SOURCE RECORDS START

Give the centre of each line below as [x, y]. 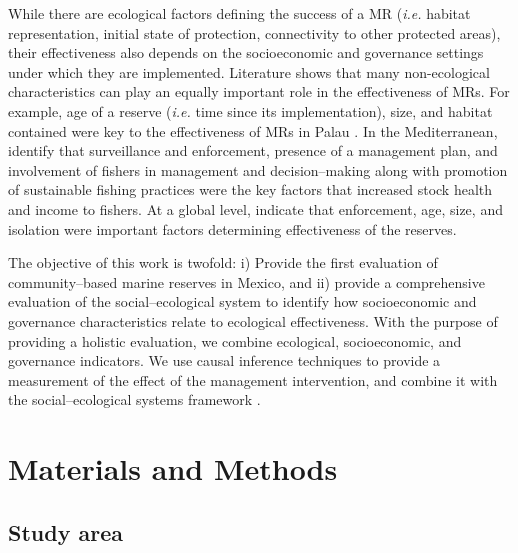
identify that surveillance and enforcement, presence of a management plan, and [253, 150]
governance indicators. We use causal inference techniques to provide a [224, 360]
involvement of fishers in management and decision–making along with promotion [258, 169]
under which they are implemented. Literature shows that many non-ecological [249, 71]
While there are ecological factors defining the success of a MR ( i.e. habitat [239, 13]
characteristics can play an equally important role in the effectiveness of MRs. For [259, 91]
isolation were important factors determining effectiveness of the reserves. [232, 228]
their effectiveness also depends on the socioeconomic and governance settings [246, 52]
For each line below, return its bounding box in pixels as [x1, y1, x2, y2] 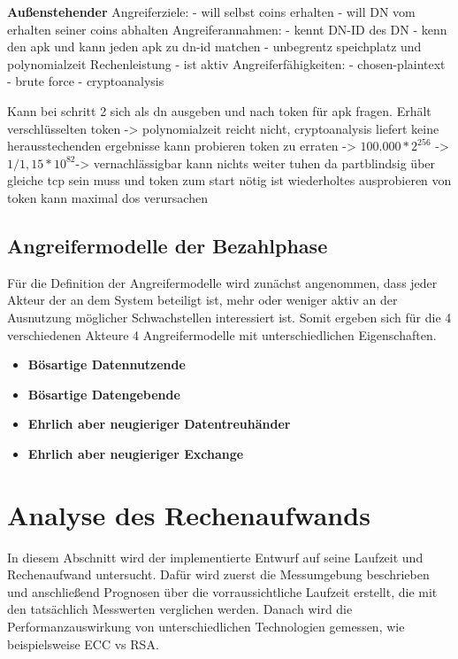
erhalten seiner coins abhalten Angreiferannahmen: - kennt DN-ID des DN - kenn [7, 19, 447, 38]
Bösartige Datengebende [27, 384, 180, 403]
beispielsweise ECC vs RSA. [7, 634, 159, 653]
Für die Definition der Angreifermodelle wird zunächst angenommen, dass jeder [7, 273, 438, 291]
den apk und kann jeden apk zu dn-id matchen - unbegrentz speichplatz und [7, 37, 422, 56]
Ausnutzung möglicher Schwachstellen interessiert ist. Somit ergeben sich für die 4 [7, 307, 452, 326]
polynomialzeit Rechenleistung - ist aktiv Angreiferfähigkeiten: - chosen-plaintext [7, 54, 446, 73]
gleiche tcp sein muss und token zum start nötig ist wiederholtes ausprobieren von [7, 171, 452, 190]
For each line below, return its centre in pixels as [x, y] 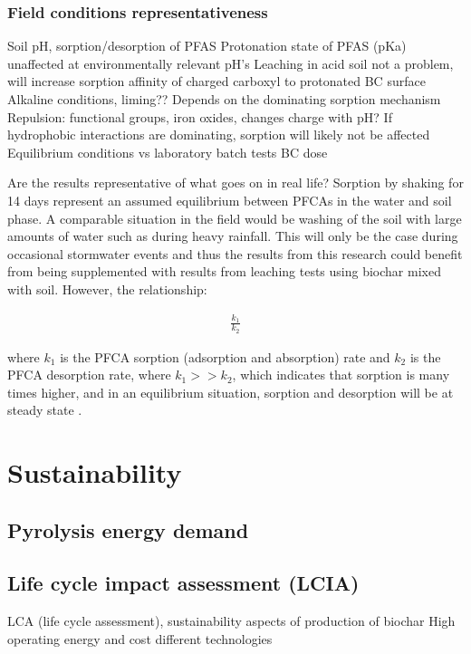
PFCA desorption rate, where [89, 375]
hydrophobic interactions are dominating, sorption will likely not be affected [219, 135]
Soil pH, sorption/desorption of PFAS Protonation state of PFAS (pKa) [207, 46]
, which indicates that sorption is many [341, 375]
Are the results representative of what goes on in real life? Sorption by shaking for [235, 183]
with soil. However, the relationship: [107, 289]
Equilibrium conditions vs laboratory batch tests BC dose [168, 152]
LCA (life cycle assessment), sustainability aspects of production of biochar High [231, 621]
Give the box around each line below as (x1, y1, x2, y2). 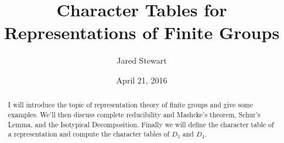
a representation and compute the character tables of (8, 129, 170, 139)
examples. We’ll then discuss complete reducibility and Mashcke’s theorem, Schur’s (8, 109, 261, 119)
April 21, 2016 (116, 74, 167, 86)
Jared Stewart (117, 54, 167, 67)
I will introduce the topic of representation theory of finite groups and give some (8, 100, 253, 110)
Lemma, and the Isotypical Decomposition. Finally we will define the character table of (8, 119, 274, 129)
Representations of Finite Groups (4, 20, 280, 44)
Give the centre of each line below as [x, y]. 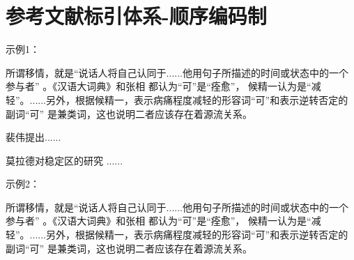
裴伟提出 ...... [33, 137]
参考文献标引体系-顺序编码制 [136, 16]
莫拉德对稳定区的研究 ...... [64, 160]
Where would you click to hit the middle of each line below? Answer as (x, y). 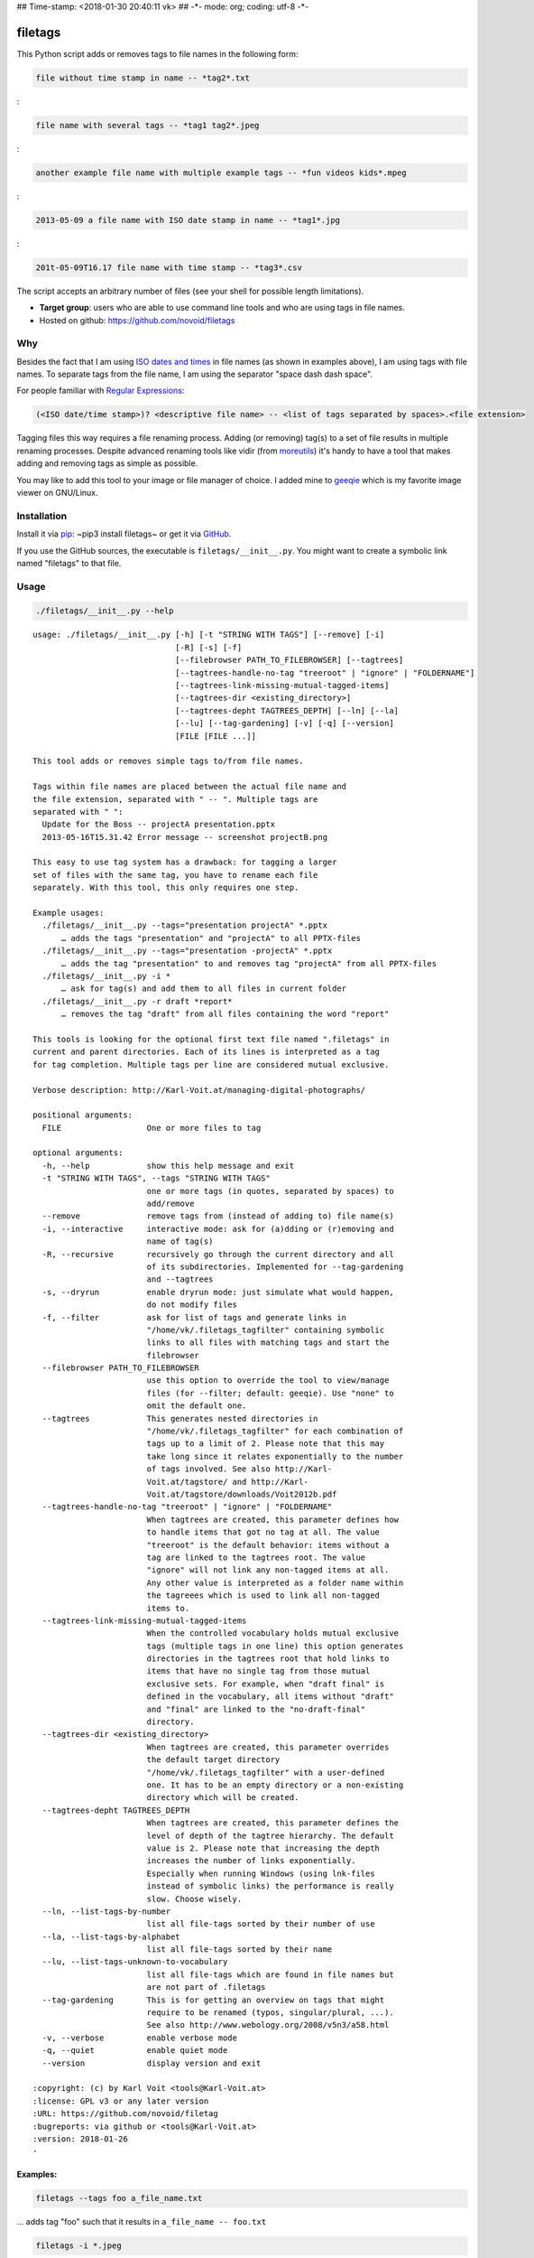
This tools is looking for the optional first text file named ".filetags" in (211, 1039)
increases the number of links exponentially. (251, 1861)
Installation (42, 516)
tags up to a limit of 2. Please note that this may (266, 1444)
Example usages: (69, 913)
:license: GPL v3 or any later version (121, 2101)
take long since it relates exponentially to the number (275, 1456)
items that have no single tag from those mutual (258, 1671)
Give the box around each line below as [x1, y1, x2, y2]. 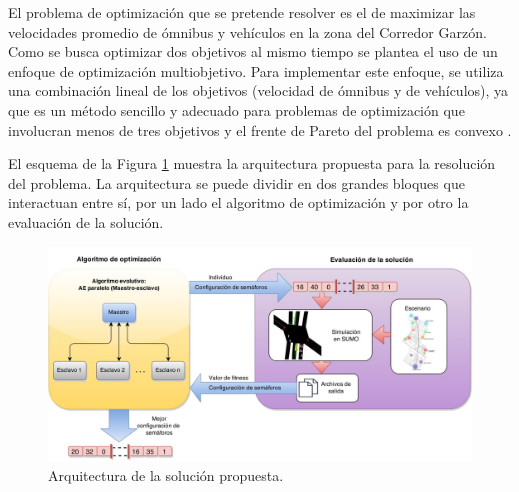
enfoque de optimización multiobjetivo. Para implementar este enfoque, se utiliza [8, 60, 504, 81]
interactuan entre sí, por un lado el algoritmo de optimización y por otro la [8, 192, 469, 213]
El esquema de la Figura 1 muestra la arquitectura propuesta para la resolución [8, 153, 496, 174]
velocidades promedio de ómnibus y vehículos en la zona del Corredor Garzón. [8, 21, 487, 42]
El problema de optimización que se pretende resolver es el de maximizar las [8, 2, 476, 22]
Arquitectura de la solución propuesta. [48, 465, 284, 486]
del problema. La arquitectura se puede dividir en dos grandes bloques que [8, 172, 465, 193]
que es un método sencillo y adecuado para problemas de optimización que [8, 99, 465, 120]
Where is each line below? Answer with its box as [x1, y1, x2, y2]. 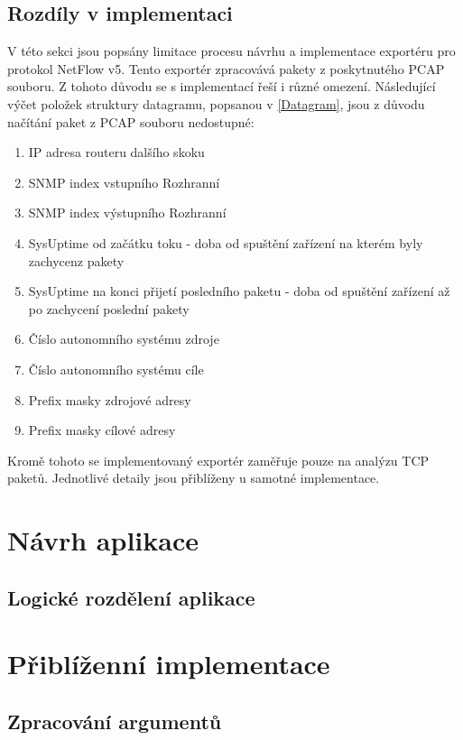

SOURCE RECORDS END

WHAT YOU SHOULD DO: The required answer is the run of lines above, starting at the line with "This tools is" and ending at the line with "Example usages: (69, 913)", reproduced exactly with both ends.

THE COMPLETED TASK:
This tools is looking for the optional first text file named ".filetags" in (211, 1039)
increases the number of links exponentially. (251, 1861)
Installation (42, 516)
tags up to a limit of 2. Please note that this may (266, 1444)
Example usages: (69, 913)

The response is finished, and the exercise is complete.